Yes, see now there is the catch - there are only 3 different firmware versions:
1.02 (working but not entirely stable), 1.03 (also working but less stable, some new functions added) and the 1.04 (does not work at all with the modem, for some odd reason it refuses to connect).

I'm trying to figure out "what" makes this not work, for now the only thing I can think of is it's 4G mode - since it changes the APN (did I spell it correctly?) and other stuff.
The old modem was only 3G, but the ISP gives you 4G if you have a USB dongle for this.

The new APN is "4g.comviq.se". The old one was "data.comviq.se" (or similar). However if I recall correctly, is that when I use firmware 1.04, it gives me an extra "Comviq" in the list of Internet Service Providers.. The two other firmwares do not. Also, I think it had more options, say - there perhaps I need to manually add the APN and not use auto settings.


I work late everyday this week, so I don't have much time to go over it's settings, and where I work is not a good place to bring a computer and fiddle with. So I'll try in the evenings if I'm not to tired.

If nothing works, I'll get another router that supports the 4G. Or just pay the 400$ and get the fibre optical modem instead (feels like I'm wasting enough money already).

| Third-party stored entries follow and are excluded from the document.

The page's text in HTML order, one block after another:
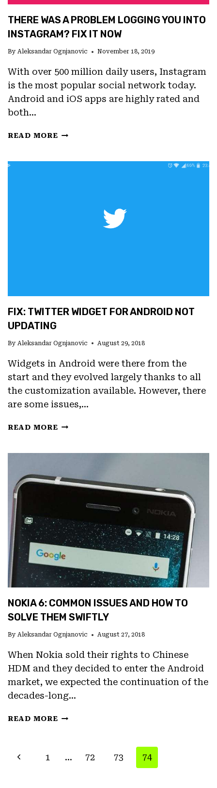
THERE WAS A PROBLEM LOGGING YOU INTO
INSTAGRAM? FIX IT NOW
By Aleksandar Ognjanovic November 18, 2019
With over 500 million daily users, Instagram
is the most popular social network today.
Android and iOS apps are highly rated and
both…
READ MORE THERE
INSTAGRAM?
FIX: TWITTER WIDGET FOR ANDROID NOT
UPDATING
By Aleksandar Ognjanovic August 29, 2018
Widgets in Android were there from the
start and they evolved largely thanks to all
the customization available. However, there
are some issues,…
READ MORE FIX:
NOT
UPDATING
NOKIA 6: COMMON ISSUES AND HOW TO
SOLVE THEM SWIFTLY
By Aleksandar Ognjanovic August 27, 2018
When Nokia sold their rights to Chinese
HDM and they decided to enter the Android
market, we expected the continuation of the
decades-long…
READ MORE NOKIA
AND
PAGE
Previous1 … 72 73 74
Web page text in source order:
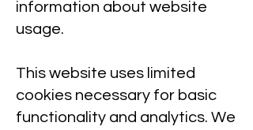
information about website
usage.
This website uses limited
cookies necessary for basic
functionality and analytics. We
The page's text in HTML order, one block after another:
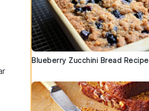
Blueberry Zucchini Bread Recipe
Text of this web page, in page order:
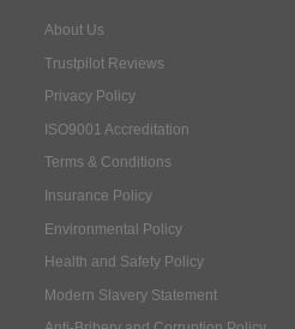
About Us
Trustpilot Reviews
Privacy Policy
ISO9001 Accreditation
Terms & Conditions
Insurance Policy
Environmental Policy
Health and Safety Policy
Modern Slavery Statement
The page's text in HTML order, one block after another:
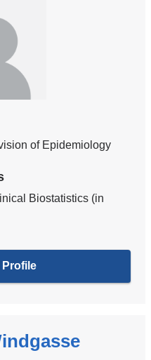
of Epidemiology
Biostatistics (in
Profile
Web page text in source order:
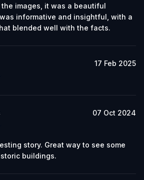
images, it was a beautiful
informative and insightful, with a
blended well with the facts.
17 Feb 2025
07 Oct 2024
story. Great way to see some
buildings.
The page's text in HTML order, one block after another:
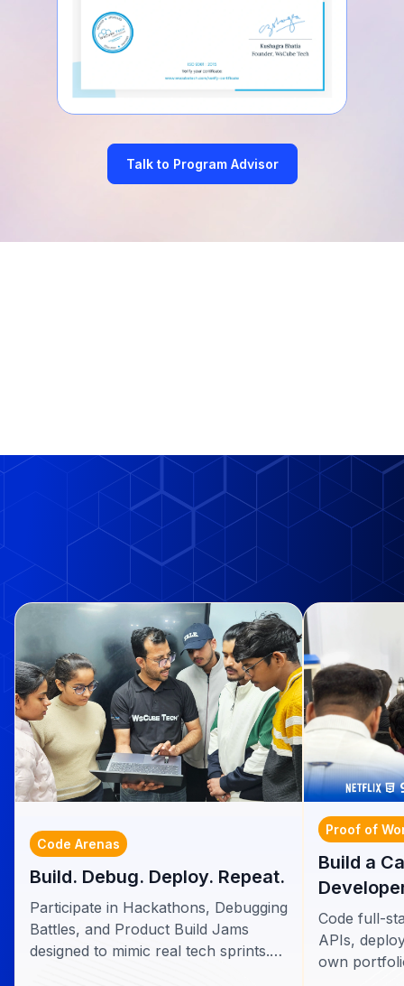
Talk to Program Advisor
Code Arenas
Build. Debug. Deploy. Repeat.
Participate in Hackathons, Debugging
Battles, and Product Build Jams
designed to mimic real tech sprints.
Proof of
Build a
Code full-
APIs,
own
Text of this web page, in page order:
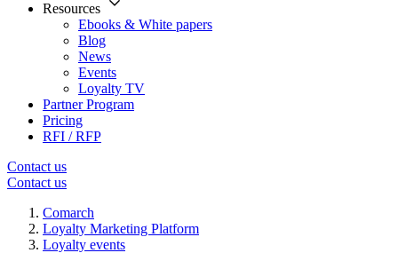
Resources
Ebooks & White papers
Blog
News
Events
Loyalty TV
Partner Program
Pricing
RFI / RFP
Contact us
Contact us
Comarch
Loyalty Marketing Platform
Loyalty events
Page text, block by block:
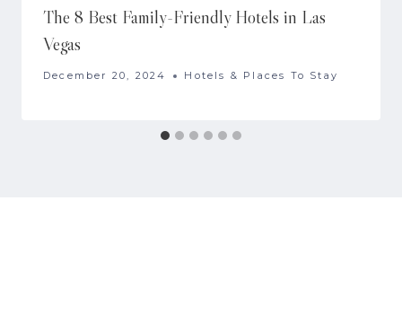
The 8 Best Family-Friendly Hotels in Las
Vegas
December 20, 2024 Hotels & Places To Stay
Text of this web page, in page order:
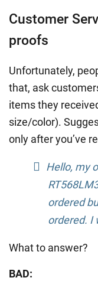
Customer
proofs
Unfortunately,
that, ask
items they
size/color).
only after you’ve
Hello, my
ordered
ordered. I
What to answer?
BAD:
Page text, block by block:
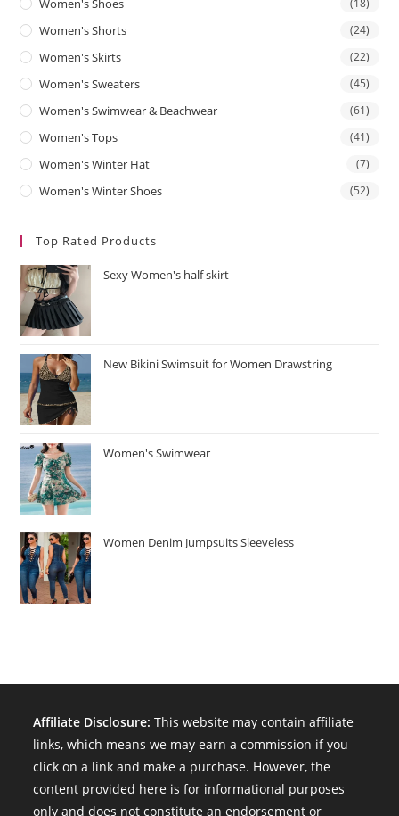
Women's Shoes
Women's Shorts (24)
Women's Skirts (22)
Women's Sweaters (45)
Women's Swimwear & Beachwear (61)
Women's Tops (41)
Women's Winter Hat (7)
Women's Winter Shoes (52)
Top Rated Products
Sexy Women's half skirt
New Bikini Swimsuit for Women Drawstring
Women's Swimwear
Women Denim Jumpsuits Sleeveless
Affiliate Disclosure: This website may contain affiliate
links, which means we may earn a commission if you
click on a link and make a purchase. However, the
content provided here is for informational purposes
only and does not constitute an endorsement or
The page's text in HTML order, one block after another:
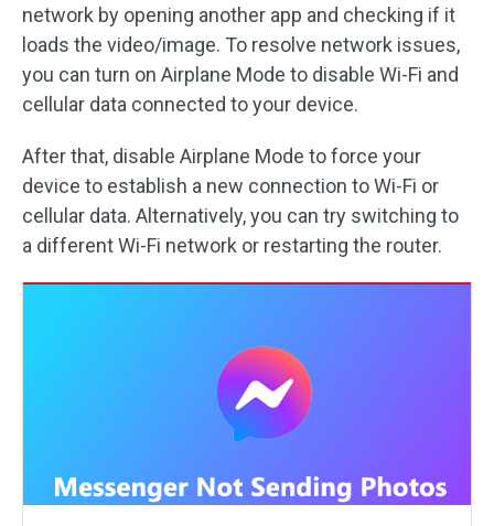
network by opening another app and checking if it
loads the video/image. To resolve network issues,
you can turn on Airplane Mode to disable Wi-Fi and
cellular data connected to your device.
After that, disable Airplane Mode to force your
device to establish a new connection to Wi-Fi or
cellular data. Alternatively, you can try switching to
a different Wi-Fi network or restarting the router.
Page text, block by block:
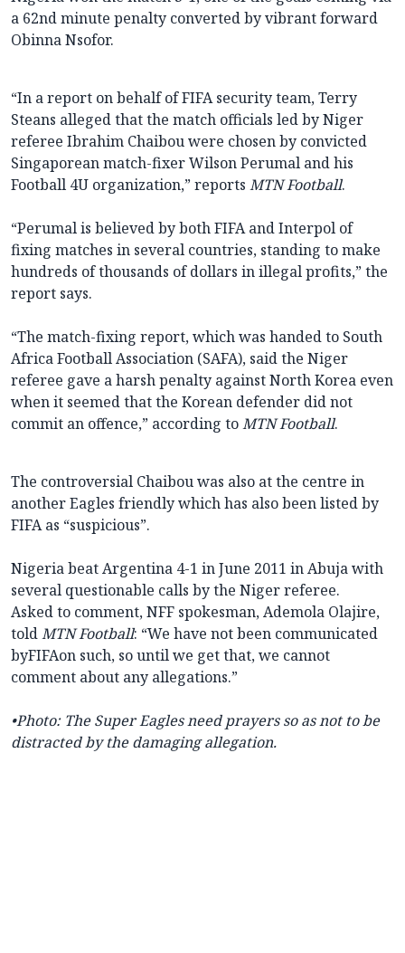
a 62nd minute penalty converted by vibrant forward
Obinna Nsofor.
“In a report on behalf of FIFA security team, Terry
Steans alleged that the match officials led by Niger
referee Ibrahim Chaibou were chosen by convicted
Singaporean match-fixer Wilson Perumal and his
Football 4U organization,” reports MTN Football.
“Perumal is believed by both FIFA and Interpol of
fixing matches in several countries, standing to make
hundreds of thousands of dollars in illegal profits,” the
report says.
“The match-fixing report, which was handed to South
Africa Football Association (SAFA), said the Niger
referee gave a harsh penalty against North Korea even
when it seemed that the Korean defender did not
commit an offence,” according toMTN Football.
The controversial Chaibou was also at the centre in
another Eagles friendly which has also been listed by
FIFA as “suspicious”.
Nigeria beat Argentina 4-1 in June 2011 in Abuja with
several questionable calls by the Niger referee.
Asked to comment, NFF spokesman, Ademola Olajire,
toldMTN Football: “We have not been communicated
byFIFAon such, so until we get that, we cannot
comment about any allegations.”
•Photo: The Super Eagles need prayers so as not to be
distracted by the damaging allegation.
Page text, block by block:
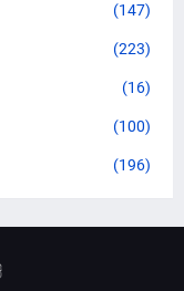
(147)
(223)
(16)
(100)
(196)
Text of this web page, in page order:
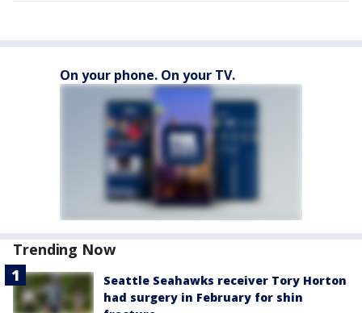
On your phone. On your TV.
Trending Now
Seattle Seahawks receiver Tory Horton
had surgery in February for shin
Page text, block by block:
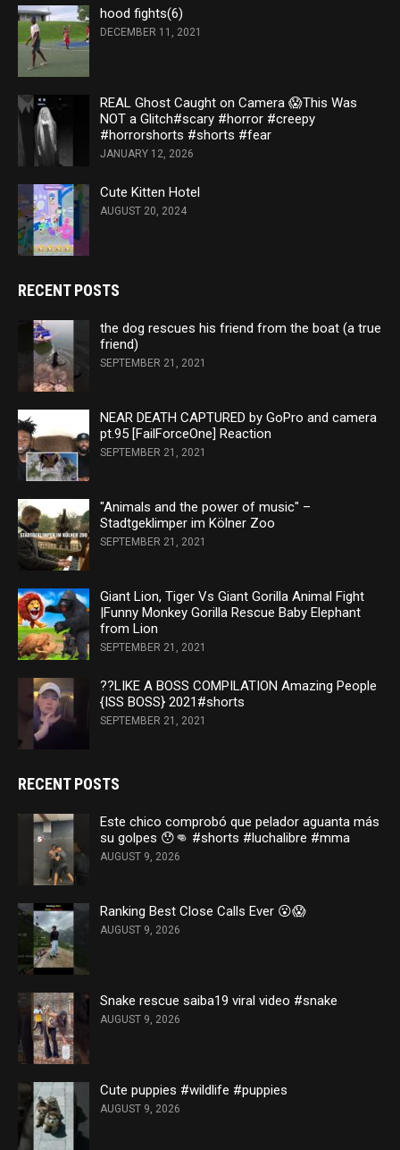
hood fights(6)
DECEMBER 11, 2021
REAL Ghost Caught on Camera 😱This Was
NOT a Glitch#scary #horror #creepy
#horrorshorts #shorts #fear
JANUARY 12, 2026
Cute Kitten Hotel
AUGUST 20, 2024
RECENT POSTS
the dog rescues his friend from the boat (a true
friend)
SEPTEMBER 21, 2021
NEAR DEATH CAPTURED by GoPro and camera
pt.95 [FailForceOne] Reaction
SEPTEMBER 21, 2021
"Animals and the power of music" –
Stadtgeklimper im Kölner Zoo
SEPTEMBER 21, 2021
Giant Lion, Tiger Vs Giant Gorilla Animal Fight
|Funny Monkey Gorilla Rescue Baby Elephant
from Lion
SEPTEMBER 21, 2021
??LIKE A BOSS COMPILATION Amazing People
{ISS BOSS} 2021#shorts
SEPTEMBER 21, 2021
RECENT POSTS
Este chico comprobó que pelador aguanta más
su golpes 😯👊 #shorts #luchalibre #mma
AUGUST 9, 2026
Ranking Best Close Calls Ever 😮😱
AUGUST 9, 2026
Snake rescue saiba19 viral video #snake
AUGUST 9, 2026
Cute puppies #wildlife #puppies
AUGUST 9, 2026
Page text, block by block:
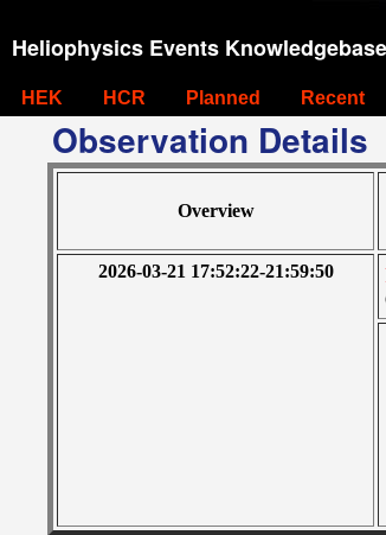
Heliophysics Events
HEK HCR Planned Recent
Observation Details
Overview
2026-03-21 17:52:22-21:59:50
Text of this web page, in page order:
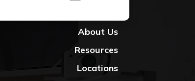
About Us
Resources
Locations

Other stuff I have tried - using an extended USB (2.0) cable, of around 2 meters. Have an extra - same length, but does not remove the issue that someone else had of "interference". I did not have that issue earlier, I still thing it's down to the router since the modem is working great (using it right now).


Good night!


----------



## remixedcat (Apr 14, 2015)

Try the working but unstable firmware, at least the modem would work.


----------



## Rogge (Apr 19, 2015)

Maybe the GHz signals collide with each other (LTE on the modem)? Since I can change that on the WiFi part on the router, should I try that??

Mostly the router is used so that the PS3 unit can connect to the rest of the world, for say playing Destiny.
The modem is used directly to the computer(s).


----------



## remixedcat (Apr 19, 2015)

yeah I recommend either 1,6,or 11, as those are non-overlapping channels.


----------



## Rogge (Apr 26, 2015)

Problem solved!!!
How I did it? I bought a new router - Dovado Tiny. The router worked almost directly out of the box (some minor changes in router were made).

I did however notice "why" the ZTE did not work as it should - the 4G could not get a complete connection, this because of the APN was not available on the D-Link.
But it was there on the Dovado. The APN was 4g.comviq.se, and this option was already in the Dovado as a setting I could pick from.

So the old router? I'll give it to my enemy...


----------



## remixedcat (Apr 26, 2015)

Its a dlink. @Mussels can tell you and I can tell you how borked they are.


----------